The challenge for Mek is the JAIC has far more funding, a bigger team and convening authority — all of which he’s seeking in fiscal 2022 as HHS implements the trustworthy AI executive order issued last December.

“Our approach is a little bit softer because we’re new and because, when the executive order came out, it wasn’t here’s an AI policy,” Mek said, during an ACT-IAC event Tuesday. “We’re not there yet, but we can connect the dots.”


Increasing the AI office’s budget to do things like build the sandbox is the first step, but it will take years to mirror the JAIC’s use cases, he said.

Mek said his office can possibly achieve 25% of the JAIC’s projects in a year, 50% in two and all of them in three. But it will also require a “culture shift in education and training.” He’s encouraging HHS’s components not to jump to AI where machine learning makes more sense and to focus on identifying and categorizing desired datasets before that.

A challenge for HHS that not all agencies have to deal with is some data is protected by the Health Insurance Portability and Accountability Act (HIPAA). Determining which datasets are protected or contain personally identifiable information ultimately helps streamline the process of obtaining it.

“We can’t skip that process because it’s 80% to 90% of the work,” Mek said.

Aside from data acquisition, processing is the other big obstacle HHS faces, he added. HHS launched an AI Community of Practice (COP) to promote internal sharing of data and collaboration on processing and risk management.

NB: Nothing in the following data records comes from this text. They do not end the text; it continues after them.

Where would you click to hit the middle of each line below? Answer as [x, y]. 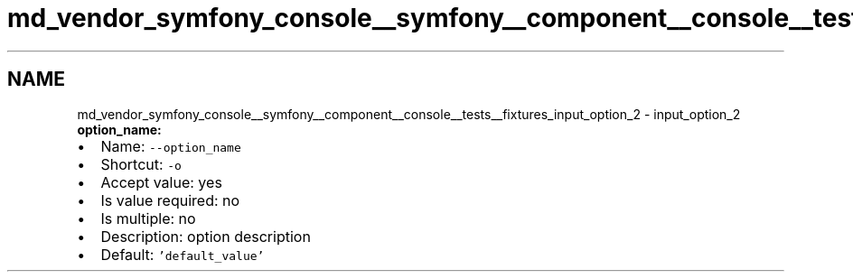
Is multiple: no [148, 218]
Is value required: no [170, 200]
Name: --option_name [171, 146]
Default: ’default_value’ [183, 254]
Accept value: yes [161, 182]
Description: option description [206, 236]
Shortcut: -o [141, 164]
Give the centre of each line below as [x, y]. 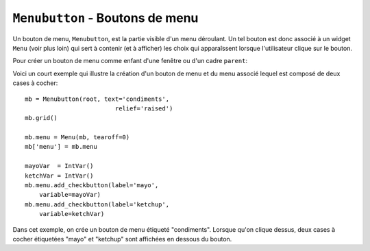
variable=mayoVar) [70, 195]
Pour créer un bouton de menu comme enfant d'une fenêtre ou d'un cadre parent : [130, 61]
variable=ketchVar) [72, 214]
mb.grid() [41, 118]
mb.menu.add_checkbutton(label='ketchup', [97, 204]
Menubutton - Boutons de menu [106, 18]
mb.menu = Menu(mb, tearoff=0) [77, 138]
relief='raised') [144, 108]
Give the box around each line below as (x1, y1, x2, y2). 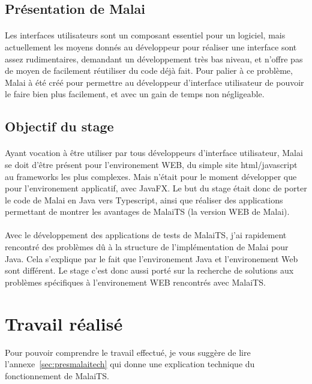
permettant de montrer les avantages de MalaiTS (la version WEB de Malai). (5, 205, 290, 218)
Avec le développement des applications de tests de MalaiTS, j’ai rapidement (5, 229, 287, 241)
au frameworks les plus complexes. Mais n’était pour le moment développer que (5, 170, 297, 182)
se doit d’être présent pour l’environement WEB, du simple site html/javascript (5, 158, 298, 170)
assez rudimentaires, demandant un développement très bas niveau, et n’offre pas (5, 52, 303, 65)
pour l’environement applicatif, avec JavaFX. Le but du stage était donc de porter (5, 182, 307, 194)
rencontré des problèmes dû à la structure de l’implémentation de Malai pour (5, 241, 289, 253)
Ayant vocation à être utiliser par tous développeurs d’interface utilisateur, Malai (5, 146, 303, 159)
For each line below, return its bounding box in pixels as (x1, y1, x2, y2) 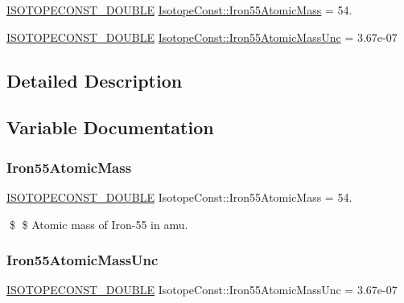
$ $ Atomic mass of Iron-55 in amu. (9, 215, 188, 232)
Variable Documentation (6, 115, 214, 140)
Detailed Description (6, 68, 183, 92)
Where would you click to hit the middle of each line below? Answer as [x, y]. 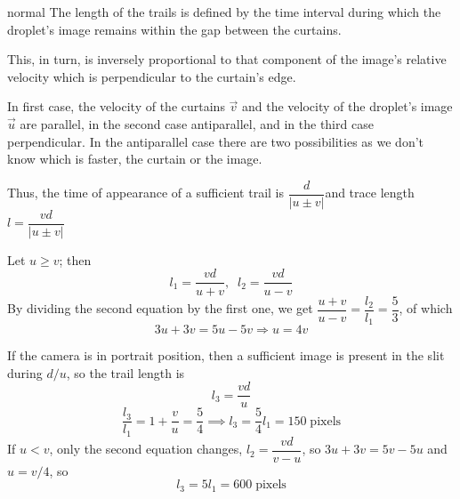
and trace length [370, 193]
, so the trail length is [125, 372]
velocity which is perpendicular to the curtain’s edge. [152, 76]
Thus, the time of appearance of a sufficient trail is [146, 193]
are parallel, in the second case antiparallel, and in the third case [197, 123]
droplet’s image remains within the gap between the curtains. [174, 29]
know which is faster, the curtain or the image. [135, 159]
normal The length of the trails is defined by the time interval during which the [224, 12]
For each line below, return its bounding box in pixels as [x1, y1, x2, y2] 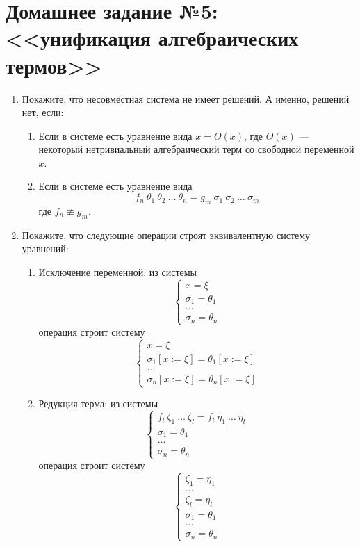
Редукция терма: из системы [38, 396, 158, 411]
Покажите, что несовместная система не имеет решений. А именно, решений [22, 91, 350, 106]
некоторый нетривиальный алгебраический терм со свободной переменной [38, 142, 354, 156]
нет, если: [22, 105, 64, 120]
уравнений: [22, 241, 69, 256]
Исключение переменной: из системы [38, 264, 197, 279]
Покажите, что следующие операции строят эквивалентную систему [22, 227, 311, 242]
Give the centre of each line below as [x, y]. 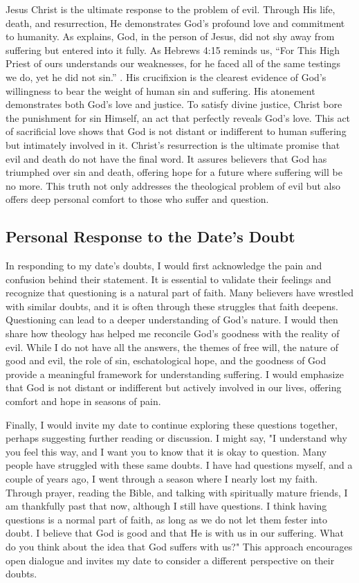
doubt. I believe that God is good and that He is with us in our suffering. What [175, 533]
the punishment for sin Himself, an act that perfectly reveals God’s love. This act [178, 117]
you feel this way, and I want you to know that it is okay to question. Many [166, 451]
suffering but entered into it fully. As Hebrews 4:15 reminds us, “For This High [173, 50]
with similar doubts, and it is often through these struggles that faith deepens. [172, 306]
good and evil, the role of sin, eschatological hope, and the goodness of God [166, 360]
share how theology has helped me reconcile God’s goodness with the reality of [173, 333]
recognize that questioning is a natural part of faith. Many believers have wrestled [179, 293]
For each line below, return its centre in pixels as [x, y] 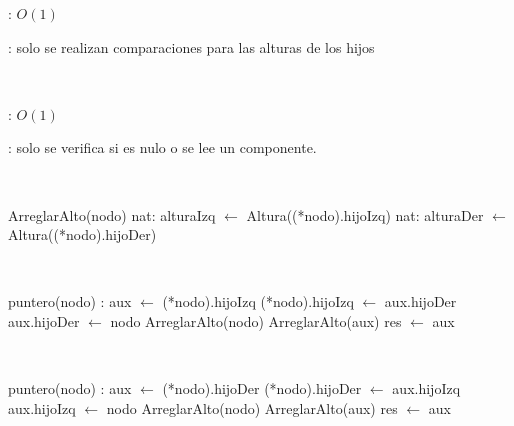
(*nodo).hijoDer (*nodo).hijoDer [262, 388]
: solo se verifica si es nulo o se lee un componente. [162, 147]
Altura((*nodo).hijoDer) [82, 234]
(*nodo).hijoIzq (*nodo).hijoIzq [258, 301]
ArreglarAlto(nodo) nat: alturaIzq [112, 214]
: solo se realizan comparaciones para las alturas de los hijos [191, 46]
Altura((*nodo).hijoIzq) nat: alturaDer [365, 214]

The COP also helps HHS avoid duplicative efforts and is working with the Office of Management and Budget on its governmentwide push to list all AI use cases.

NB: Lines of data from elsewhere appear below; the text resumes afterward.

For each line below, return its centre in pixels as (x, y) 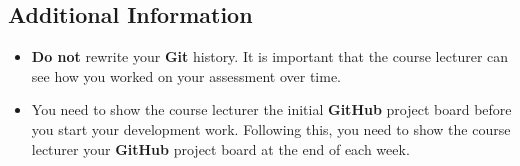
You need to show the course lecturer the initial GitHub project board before (271, 109)
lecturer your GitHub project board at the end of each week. (220, 148)
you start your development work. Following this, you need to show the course (271, 128)
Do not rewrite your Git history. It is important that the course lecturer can (270, 56)
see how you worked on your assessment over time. (186, 75)
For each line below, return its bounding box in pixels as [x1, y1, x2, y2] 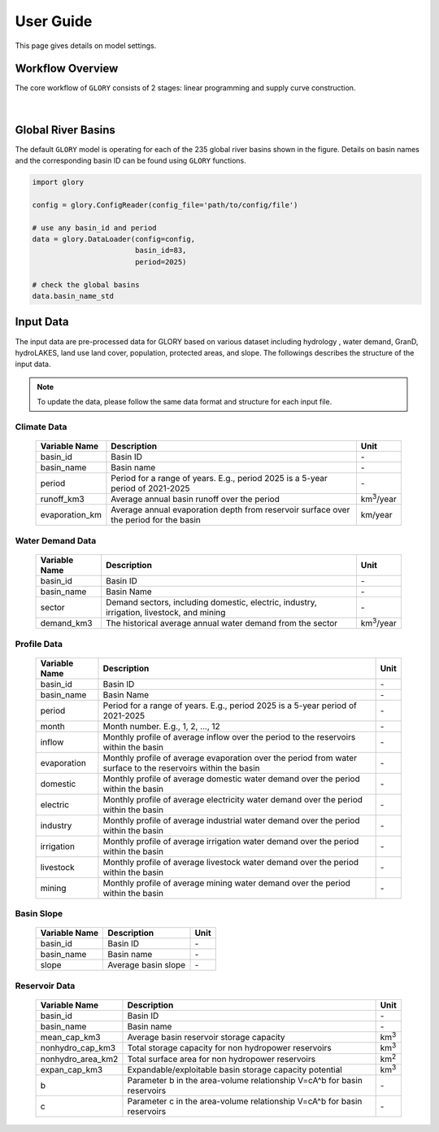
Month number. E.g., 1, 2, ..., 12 [102, 720, 221, 732]
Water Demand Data [15, 535, 97, 546]
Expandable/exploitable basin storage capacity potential [127, 1064, 343, 1076]
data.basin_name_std [32, 291, 114, 301]
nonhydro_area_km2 [40, 1053, 119, 1064]
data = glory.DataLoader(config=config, [32, 234, 195, 244]
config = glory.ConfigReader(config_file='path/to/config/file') [32, 200, 298, 209]
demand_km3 [40, 618, 93, 629]
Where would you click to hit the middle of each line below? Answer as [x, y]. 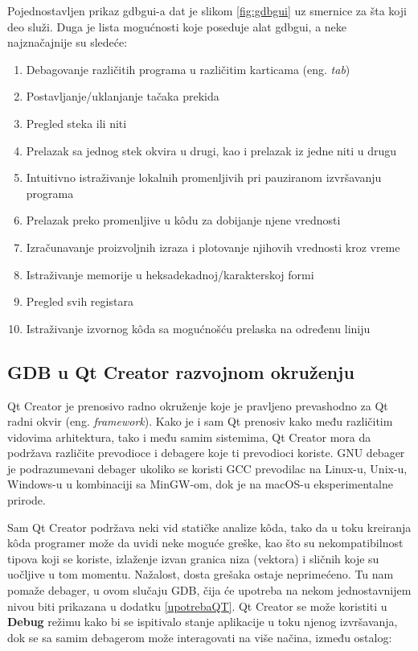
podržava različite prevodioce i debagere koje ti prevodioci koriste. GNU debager [206, 453]
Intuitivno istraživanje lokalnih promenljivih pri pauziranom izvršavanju [204, 177]
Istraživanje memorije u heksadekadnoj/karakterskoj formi [170, 274]
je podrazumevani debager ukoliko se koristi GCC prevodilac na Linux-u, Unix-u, [207, 468]
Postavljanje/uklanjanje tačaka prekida [123, 96]
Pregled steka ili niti [76, 123]
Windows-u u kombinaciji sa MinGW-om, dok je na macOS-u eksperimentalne [200, 484]
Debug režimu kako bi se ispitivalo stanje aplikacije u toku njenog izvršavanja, [203, 622]

Mek’s team is also working on launching a public-facing AI website under, which will feature the department’s AI strategy released in January, as well as the playbook and framework they developed. The strategy promotes responsible adoption of trustworthy AI and will be updated over time, Mek said.

HHS also established an AI Council to execute that strategy, support AI governance and set priorities like ensuring algorithms are fair, legal and ethical. The council’s first bi-monthly meeting was this month with a second planned in December that will be supplemented with a “lunch and learn” featuring subject matter experts.

“Of course we’ll have to work with data groups as well,” Mek said.